La decisione della Corte sulla sorveglianza speciale
La Suprema Corte ha dichiarato il ricorso manifestamente infondato e, di conseguenza, inammissibile. Gli Ermellini hanno smontato entrambe le tesi difensive con argomentazioni precise, basate sul dato normativo e sulla giurisprudenza consolidata.
Il rigetto del primo motivo
La Corte ha stabilito che la tesi del ricorrente era in palese contrasto con la legge. L’art. 14 del D.Lgs. n. 159/2011 è chiaro: la rivalutazione della pericolosità sociale è necessaria solo e unicamente quando l’esecuzione della misura di prevenzione sia ritardata a causa di una detenzione per espiazione di una pena superiore a due anni. In tale ipotesi, e solo in quella, la nuova verifica della pericolosità diventa una condizione di efficacia della misura stessa. La ratio della norma, come chiarito anche dalle Sezioni Unite (sent. n. 51407/2018), risiede nel fatto che un lungo periodo di detenzione può modificare l’atteggiamento del soggetto. Al di fuori di questa specifica circostanza, il semplice decorso del tempo non impone alcun obbligo di rivalutazione.

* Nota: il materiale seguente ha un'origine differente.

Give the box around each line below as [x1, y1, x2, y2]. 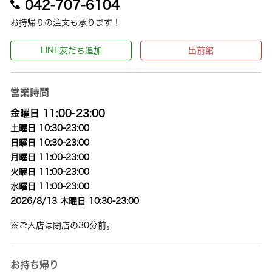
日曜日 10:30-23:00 [10, 138, 90, 147]
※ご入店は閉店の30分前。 [10, 221, 115, 229]
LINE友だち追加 [40, 46, 102, 55]
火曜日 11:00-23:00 [10, 168, 90, 176]
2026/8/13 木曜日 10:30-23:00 [10, 197, 140, 205]
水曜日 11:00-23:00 [10, 182, 90, 191]
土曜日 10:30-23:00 [10, 124, 90, 132]
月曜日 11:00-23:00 [10, 153, 90, 161]
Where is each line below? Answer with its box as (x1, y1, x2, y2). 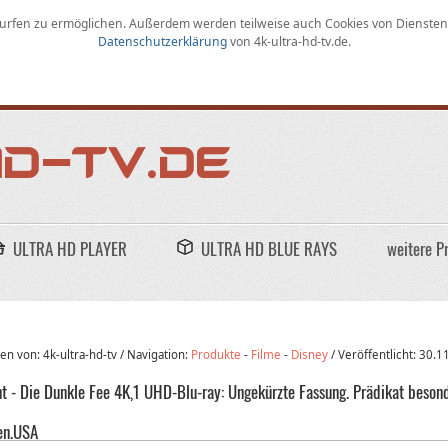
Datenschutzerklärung (97, 33, 230, 50)
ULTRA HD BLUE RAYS (201, 236, 337, 261)
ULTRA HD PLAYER (13, 236, 127, 261)
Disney (291, 347, 329, 363)
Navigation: (127, 347, 192, 363)
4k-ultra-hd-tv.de (253, 33, 348, 50)
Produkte (191, 347, 242, 363)
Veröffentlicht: (338, 347, 420, 363)
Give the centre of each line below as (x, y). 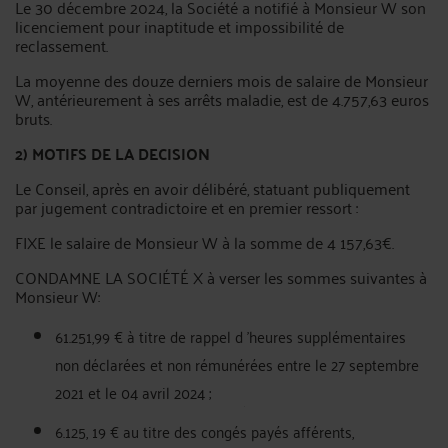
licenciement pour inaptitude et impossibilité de (179, 25)
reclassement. (61, 44)
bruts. (33, 117)
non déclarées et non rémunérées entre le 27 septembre (237, 363)
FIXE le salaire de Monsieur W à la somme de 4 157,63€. (204, 241)
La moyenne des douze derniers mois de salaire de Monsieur (221, 79)
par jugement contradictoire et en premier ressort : (186, 206)
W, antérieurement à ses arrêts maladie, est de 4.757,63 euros (222, 98)
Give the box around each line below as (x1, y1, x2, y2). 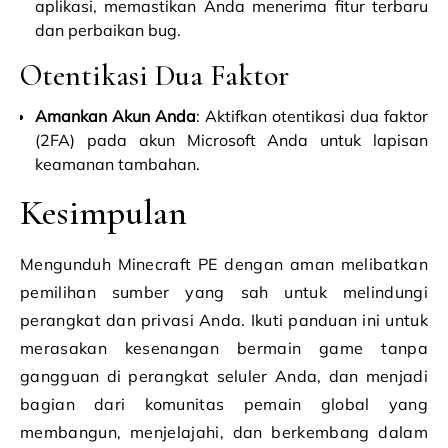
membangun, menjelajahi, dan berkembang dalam (20, 422, 428, 442)
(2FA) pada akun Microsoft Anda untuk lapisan (35, 130, 428, 150)
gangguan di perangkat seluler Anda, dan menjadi (20, 366, 428, 386)
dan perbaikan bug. (35, 20, 181, 40)
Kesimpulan (20, 191, 187, 234)
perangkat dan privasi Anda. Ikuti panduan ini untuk (20, 310, 428, 330)
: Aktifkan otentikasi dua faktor (196, 106, 428, 126)
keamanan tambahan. (35, 154, 200, 174)
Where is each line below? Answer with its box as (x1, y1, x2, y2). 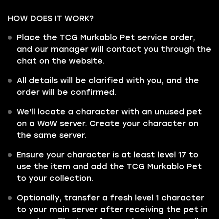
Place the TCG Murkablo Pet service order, (17, 33, 195, 42)
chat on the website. (17, 56, 105, 66)
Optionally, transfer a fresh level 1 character (17, 193, 204, 202)
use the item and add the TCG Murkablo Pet (17, 162, 202, 171)
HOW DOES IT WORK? (8, 14, 94, 23)
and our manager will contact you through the (17, 44, 211, 54)
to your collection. (17, 174, 93, 183)
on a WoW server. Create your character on (17, 119, 198, 128)
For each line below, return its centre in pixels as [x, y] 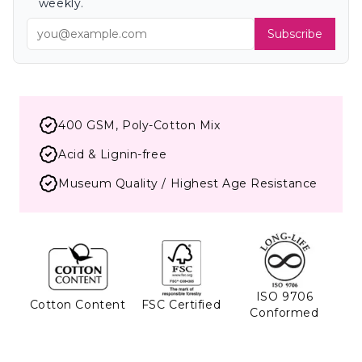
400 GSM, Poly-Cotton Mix [139, 125]
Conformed [284, 313]
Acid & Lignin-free [113, 154]
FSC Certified [181, 305]
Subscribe [295, 34]
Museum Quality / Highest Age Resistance [188, 183]
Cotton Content [78, 305]
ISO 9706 [284, 297]
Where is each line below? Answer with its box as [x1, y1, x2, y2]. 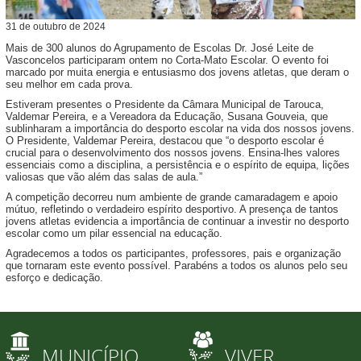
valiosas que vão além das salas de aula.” [6, 170, 202, 183]
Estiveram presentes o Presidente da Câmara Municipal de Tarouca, [6, 98, 324, 110]
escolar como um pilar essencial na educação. [6, 226, 222, 239]
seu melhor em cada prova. [6, 77, 133, 90]
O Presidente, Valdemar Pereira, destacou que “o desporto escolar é [6, 134, 324, 147]
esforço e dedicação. [6, 271, 103, 284]
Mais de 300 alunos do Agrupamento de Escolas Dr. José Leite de [6, 41, 313, 54]
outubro [33, 20, 67, 32]
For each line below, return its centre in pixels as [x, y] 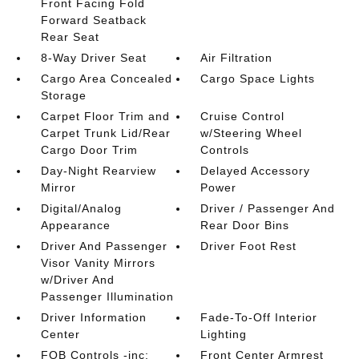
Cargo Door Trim [89, 150]
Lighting [224, 334]
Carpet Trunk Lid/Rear [105, 133]
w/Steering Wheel [252, 133]
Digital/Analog [81, 208]
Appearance [75, 225]
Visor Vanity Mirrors [98, 263]
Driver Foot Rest [249, 246]
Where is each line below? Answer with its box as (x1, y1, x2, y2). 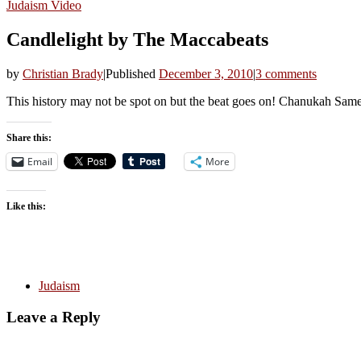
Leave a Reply (6, 308, 101, 326)
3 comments (255, 66, 317, 81)
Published (106, 66, 159, 81)
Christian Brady (23, 66, 103, 81)
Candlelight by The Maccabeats (6, 28, 268, 50)
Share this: (6, 131, 52, 143)
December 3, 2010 (159, 66, 253, 81)
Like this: (6, 200, 46, 212)
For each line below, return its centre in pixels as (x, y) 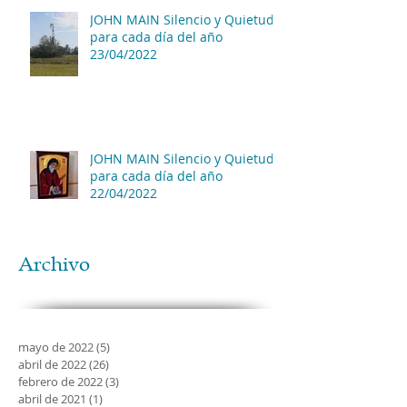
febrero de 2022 (60, 381)
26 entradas (141, 364)
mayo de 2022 (56, 347)
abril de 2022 (52, 364)
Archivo (54, 264)
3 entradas (148, 381)
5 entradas (139, 347)

L’infondatezza del secondo motivo
Anche la censura sulla quantificazione della pena è stata respinta. La Cassazione ha ritenuto la motivazione della Corte d’Appello congrua e specifica. I giudici di merito avevano correttamente bilanciato gli elementi a disposizione: da un lato, avevano concesso le circostanze attenuanti generiche nonostante i precedenti penali; dall’altro, avevano operato un giudizio di equivalenza con la recidiva e irrogato una pena pari al minimo edittale. La Corte ha inoltre ricordato un principio consolidato: un obbligo di motivazione particolarmente dettagliato sulla pena è richiesto solo quando questa si discosta notevolmente dalla media, e non quando, come nel caso di specie, si attesta sul minimo previsto dalla legge.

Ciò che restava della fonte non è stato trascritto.